*** Extracted entries ***
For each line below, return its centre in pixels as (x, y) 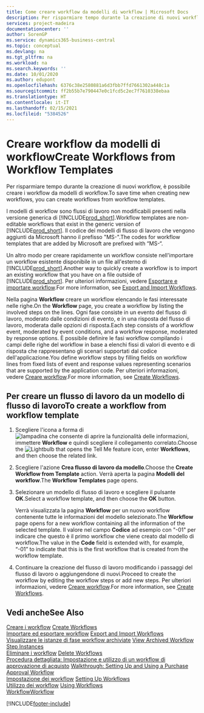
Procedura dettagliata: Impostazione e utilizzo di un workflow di (86, 659)
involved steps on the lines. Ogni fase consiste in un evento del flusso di (97, 312)
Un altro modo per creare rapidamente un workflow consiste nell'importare (100, 256)
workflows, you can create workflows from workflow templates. (86, 200)
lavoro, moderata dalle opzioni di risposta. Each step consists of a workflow (100, 325)
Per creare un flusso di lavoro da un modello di (96, 396)
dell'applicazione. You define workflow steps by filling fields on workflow (97, 358)
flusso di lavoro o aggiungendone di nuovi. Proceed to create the (95, 574)
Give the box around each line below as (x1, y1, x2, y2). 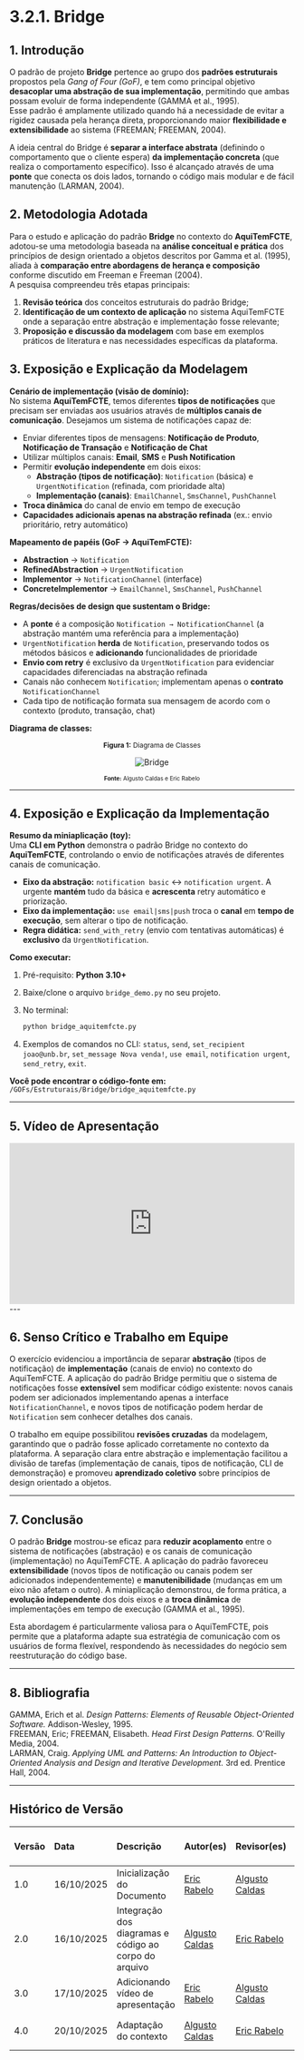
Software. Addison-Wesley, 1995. (9, 1719, 133, 1730)
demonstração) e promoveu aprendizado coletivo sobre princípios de (9, 1467, 271, 1478)
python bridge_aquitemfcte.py (22, 1023, 138, 1032)
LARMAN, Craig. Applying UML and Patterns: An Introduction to (9, 1748, 247, 1759)
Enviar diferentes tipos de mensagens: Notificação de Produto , (22, 432, 260, 443)
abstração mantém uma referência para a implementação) (22, 628, 240, 639)
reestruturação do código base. (9, 1650, 128, 1662)
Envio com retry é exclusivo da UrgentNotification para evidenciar (22, 656, 275, 668)
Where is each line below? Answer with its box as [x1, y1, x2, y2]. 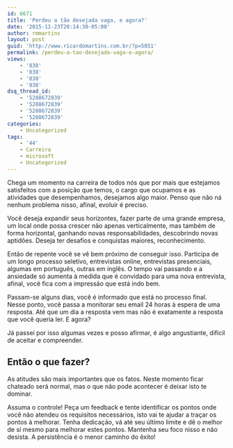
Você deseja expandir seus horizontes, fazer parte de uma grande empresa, [7, 214, 225, 222]
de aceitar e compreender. [7, 336, 83, 344]
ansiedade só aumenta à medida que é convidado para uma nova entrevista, [7, 272, 226, 280]
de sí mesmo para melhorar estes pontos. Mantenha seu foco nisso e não [7, 425, 218, 433]
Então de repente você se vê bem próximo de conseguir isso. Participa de [7, 249, 219, 258]
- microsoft [19, 153, 54, 160]
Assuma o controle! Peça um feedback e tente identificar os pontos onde [7, 403, 217, 411]
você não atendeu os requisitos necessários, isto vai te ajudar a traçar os [7, 410, 217, 419]
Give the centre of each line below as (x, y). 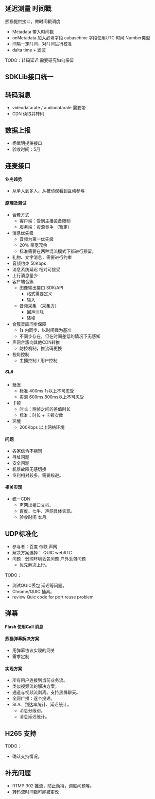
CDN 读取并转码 (28, 114)
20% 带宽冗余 (33, 245)
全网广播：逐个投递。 (33, 698)
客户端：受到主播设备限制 (45, 221)
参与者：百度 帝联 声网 (34, 546)
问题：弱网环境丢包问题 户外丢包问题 (49, 559)
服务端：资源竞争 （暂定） (45, 227)
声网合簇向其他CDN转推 (36, 342)
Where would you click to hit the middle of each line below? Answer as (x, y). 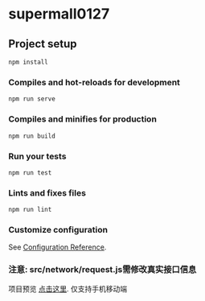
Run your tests (37, 156)
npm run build (32, 136)
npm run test (30, 173)
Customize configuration (58, 230)
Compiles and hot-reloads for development (94, 82)
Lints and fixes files (47, 192)
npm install (28, 62)
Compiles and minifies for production (82, 119)
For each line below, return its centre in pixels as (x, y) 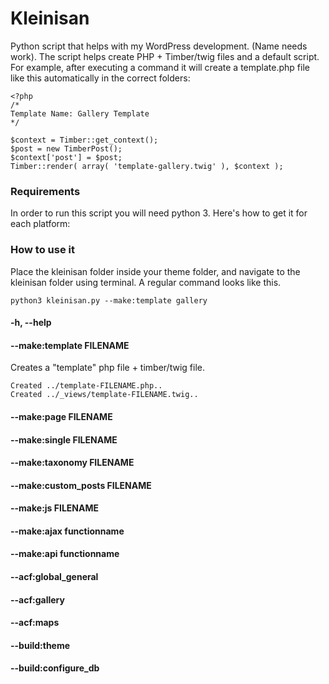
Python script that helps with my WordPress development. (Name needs (159, 46)
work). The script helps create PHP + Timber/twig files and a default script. (165, 56)
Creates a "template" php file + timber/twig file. (107, 368)
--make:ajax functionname (67, 531)
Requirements (45, 191)
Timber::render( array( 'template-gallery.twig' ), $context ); (147, 166)
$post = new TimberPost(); (66, 148)
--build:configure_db (55, 668)
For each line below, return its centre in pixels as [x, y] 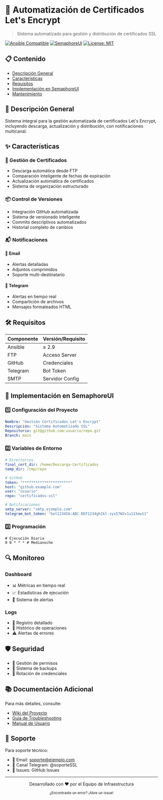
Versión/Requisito [64, 339]
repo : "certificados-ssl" [31, 496]
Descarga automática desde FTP [45, 171]
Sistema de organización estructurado [50, 186]
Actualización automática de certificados [53, 181]
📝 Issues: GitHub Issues [36, 770]
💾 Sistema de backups [34, 668]
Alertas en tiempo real [34, 296]
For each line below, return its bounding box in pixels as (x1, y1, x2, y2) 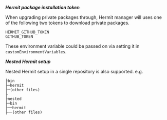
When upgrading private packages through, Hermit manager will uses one (5, 14, 162, 20)
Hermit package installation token (5, 5, 80, 10)
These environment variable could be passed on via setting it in (5, 43, 140, 49)
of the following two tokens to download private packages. (5, 20, 129, 26)
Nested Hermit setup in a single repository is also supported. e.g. (5, 69, 143, 74)
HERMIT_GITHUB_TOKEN (5, 30, 50, 35)
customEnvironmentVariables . (5, 49, 67, 54)
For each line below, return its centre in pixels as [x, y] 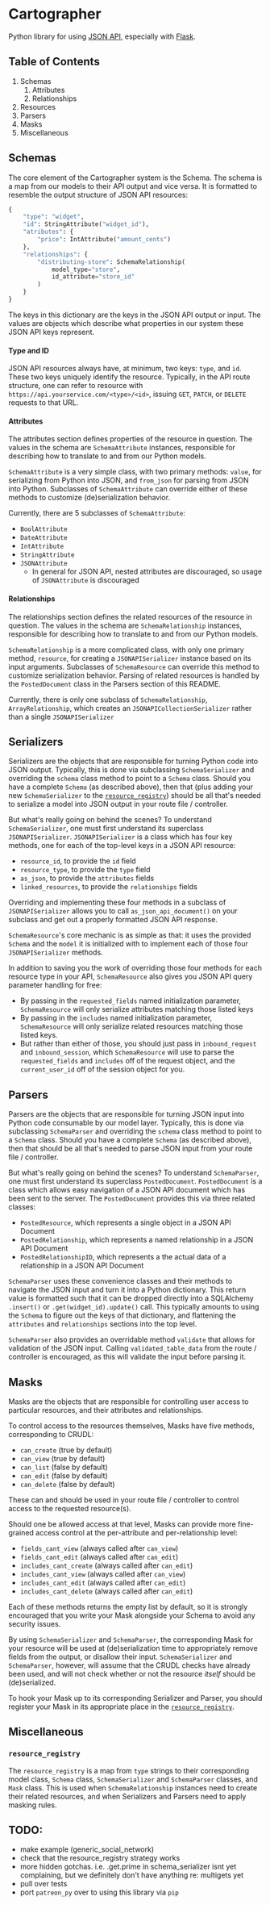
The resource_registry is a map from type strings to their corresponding [129, 1770]
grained [21, 1532]
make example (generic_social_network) [87, 1849]
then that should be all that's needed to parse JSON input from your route [131, 1149]
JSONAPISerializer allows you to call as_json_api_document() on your [123, 911]
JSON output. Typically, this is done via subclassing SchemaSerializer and [131, 770]
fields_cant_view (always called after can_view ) [99, 1548]
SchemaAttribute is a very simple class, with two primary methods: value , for [135, 472]
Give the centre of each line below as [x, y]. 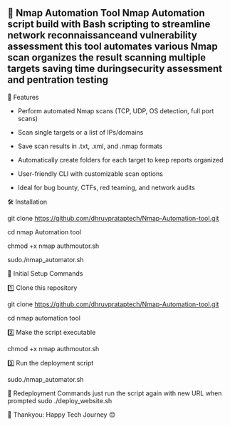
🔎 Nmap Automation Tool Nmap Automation [106, 13]
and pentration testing [58, 80]
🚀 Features [23, 97]
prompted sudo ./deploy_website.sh [60, 400]
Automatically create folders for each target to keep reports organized [120, 160]
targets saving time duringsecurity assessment [115, 69]
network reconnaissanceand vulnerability [102, 35]
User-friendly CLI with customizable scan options [90, 173]
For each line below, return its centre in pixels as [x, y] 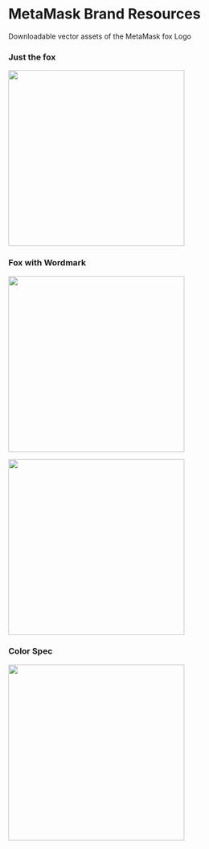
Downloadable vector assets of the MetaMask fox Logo [100, 36]
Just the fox [32, 57]
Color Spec [31, 651]
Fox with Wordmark [47, 263]
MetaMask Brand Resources [104, 14]
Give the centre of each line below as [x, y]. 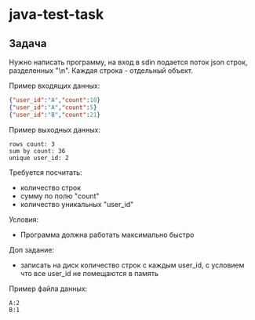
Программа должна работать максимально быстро [107, 235]
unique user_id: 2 [39, 158]
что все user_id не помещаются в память [89, 273]
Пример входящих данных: [55, 85]
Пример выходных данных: [55, 129]
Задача [28, 44]
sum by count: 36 [37, 151]
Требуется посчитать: [46, 172]
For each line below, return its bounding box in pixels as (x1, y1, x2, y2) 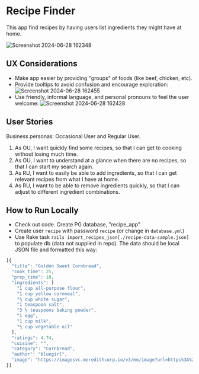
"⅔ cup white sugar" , (17, 296, 70, 302)
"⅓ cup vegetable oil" (17, 324, 73, 330)
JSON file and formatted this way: (14, 246, 98, 253)
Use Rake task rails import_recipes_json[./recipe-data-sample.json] (14, 234, 190, 241)
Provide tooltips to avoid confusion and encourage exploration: (14, 81, 169, 88)
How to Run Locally (6, 205, 79, 215)
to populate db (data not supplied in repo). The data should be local (14, 240, 179, 247)
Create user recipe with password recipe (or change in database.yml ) (14, 227, 185, 235)
*** End of Extracted entries ***
* Aim of the task: Using the material above, return every line exactly as it appears, minus the pictures.

* Answer space:
For each line below, return its centre in pixels as (x, y) 
Procedura dettagliata: Impostazione e utilizzo di un workflow di (86, 659)
involved steps on the lines. Ogni fase consiste in un evento del flusso di (97, 312)
Un altro modo per creare rapidamente un workflow consiste nell'importare (100, 256)
workflows, you can create workflows from workflow templates. (86, 200)
lavoro, moderata dalle opzioni di risposta. Each step consists of a workflow (100, 325)
Per creare un flusso di lavoro da un modello di (96, 396)
dell'applicazione. You define workflow steps by filling fields on workflow (97, 358)
flusso di lavoro o aggiungendone di nuovi. Proceed to create the (95, 574)
Give the box around each line below as (x1, y1, x2, y2). 
Software. Addison-Wesley, 1995. (9, 1719, 133, 1730)
demonstração) e promoveu aprendizado coletivo sobre princípios de (9, 1467, 271, 1478)
python bridge_aquitemfcte.py (22, 1023, 138, 1032)
LARMAN, Craig. Applying UML and Patterns: An Introduction to (9, 1748, 247, 1759)
Enviar diferentes tipos de mensagens: Notificação de Produto , (22, 432, 260, 443)
abstração mantém uma referência para a implementação) (22, 628, 240, 639)
reestruturação do código base. (9, 1650, 128, 1662)
Envio com retry é exclusivo da UrgentNotification para evidenciar (22, 656, 275, 668)
Where is each line below? Answer with its box as [x1, y1, x2, y2]. 
Você deseja expandir seus horizontes, fazer parte de uma grande empresa, [7, 214, 225, 222]
de aceitar e compreender. [7, 336, 83, 344]
ansiedade só aumenta à medida que é convidado para uma nova entrevista, [7, 272, 226, 280]
de sí mesmo para melhorar estes pontos. Mantenha seu foco nisso e não [7, 425, 218, 433]
Então de repente você se vê bem próximo de conseguir isso. Participa de [7, 249, 219, 258]
- microsoft [19, 153, 54, 160]
Assuma o controle! Peça um feedback e tente identificar os pontos onde [7, 403, 217, 411]
você não atendeu os requisitos necessários, isto vai te ajudar a traçar os [7, 410, 217, 419]
Give the centre of each line below as (x, y). 
CDN 读取并转码 (28, 114)
20% 带宽冗余 (33, 245)
全网广播：逐个投递。 (33, 698)
客户端：受到主播设备限制 (45, 221)
参与者：百度 帝联 声网 (34, 546)
问题：弱网环境丢包问题 户外丢包问题 (49, 559)
服务端：资源竞争 （暂定） (45, 227)
声网合簇向其他CDN转推 (36, 342)
Where would you click to hit the middle of each line below? Answer as (x, y). 
Run your tests (37, 156)
npm run build (32, 136)
npm run test (30, 173)
Customize configuration (58, 230)
Compiles and hot-reloads for development (94, 82)
Lints and fixes files (47, 192)
npm install (28, 62)
Compiles and minifies for production (82, 119)
For each line below, return its centre in pixels as (x, y) 
Python script that helps with my WordPress development. (Name needs (159, 46)
work). The script helps create PHP + Timber/twig files and a default script. (165, 56)
Creates a "template" php file + timber/twig file. (107, 368)
--make:ajax functionname (67, 531)
Requirements (45, 191)
Timber::render( array( 'template-gallery.twig' ), $context ); (147, 166)
$post = new TimberPost(); (66, 148)
--build:configure_db (55, 668)
For each line below, return its centre in pixels as [x, y] 
Versión/Requisito [64, 339]
repo : "certificados-ssl" [31, 496]
Descarga automática desde FTP [45, 171]
Sistema de organización estructurado [50, 186]
Actualización automática de certificados [53, 181]
📝 Issues: GitHub Issues [36, 770]
💾 Sistema de backups [34, 668]
Alertas en tiempo real [34, 296]
For each line below, return its bounding box in pixels as (x1, y1, x2, y2) 
When upgrading private packages through, Hermit manager will uses one (5, 14, 162, 20)
Hermit package installation token (5, 5, 80, 10)
These environment variable could be passed on via setting it in (5, 43, 140, 49)
of the following two tokens to download private packages. (5, 20, 129, 26)
Nested Hermit setup in a single repository is also supported. e.g. (5, 69, 143, 74)
HERMIT_GITHUB_TOKEN (5, 30, 50, 35)
customEnvironmentVariables . (5, 49, 67, 54)
For each line below, return its centre in pixels as [x, y] 
The resource_registry is a map from type strings to their corresponding [129, 1770]
grained [21, 1532]
make example (generic_social_network) [87, 1849]
then that should be all that's needed to parse JSON input from your route [131, 1149]
JSONAPISerializer allows you to call as_json_api_document() on your [123, 911]
JSON output. Typically, this is done via subclassing SchemaSerializer and [131, 770]
fields_cant_view (always called after can_view ) [99, 1548]
SchemaAttribute is a very simple class, with two primary methods: value , for [135, 472]
Give the centre of each line below as [x, y]. 
🔎 Nmap Automation Tool Nmap Automation [106, 13]
and pentration testing [58, 80]
🚀 Features [23, 97]
prompted sudo ./deploy_website.sh [60, 400]
Automatically create folders for each target to keep reports organized [120, 160]
targets saving time duringsecurity assessment [115, 69]
network reconnaissanceand vulnerability [102, 35]
User-friendly CLI with customizable scan options [90, 173]
For each line below, return its centre in pixels as [x, y] 
Downloadable vector assets of the MetaMask fox Logo [100, 36]
Just the fox [32, 57]
Color Spec [31, 651]
Fox with Wordmark [47, 263]
MetaMask Brand Resources [104, 14]
Give the centre of each line below as [x, y]. 
Программа должна работать максимально быстро [107, 235]
unique user_id: 2 [39, 158]
что все user_id не помещаются в память [89, 273]
Пример входящих данных: [55, 85]
Пример выходных данных: [55, 129]
Задача [28, 44]
sum by count: 36 [37, 151]
Требуется посчитать: [46, 172]
For each line below, return its bounding box in pixels as (x1, y1, x2, y2) 
"⅔ cup white sugar" , (17, 296, 70, 302)
"⅓ cup vegetable oil" (17, 324, 73, 330)
JSON file and formatted this way: (14, 246, 98, 253)
Use Rake task rails import_recipes_json[./recipe-data-sample.json] (14, 234, 190, 241)
Provide tooltips to avoid confusion and encourage exploration: (14, 81, 169, 88)
How to Run Locally (6, 205, 79, 215)
to populate db (data not supplied in repo). The data should be local (14, 240, 179, 247)
Create user recipe with password recipe (or change in database.yml ) (14, 227, 185, 235)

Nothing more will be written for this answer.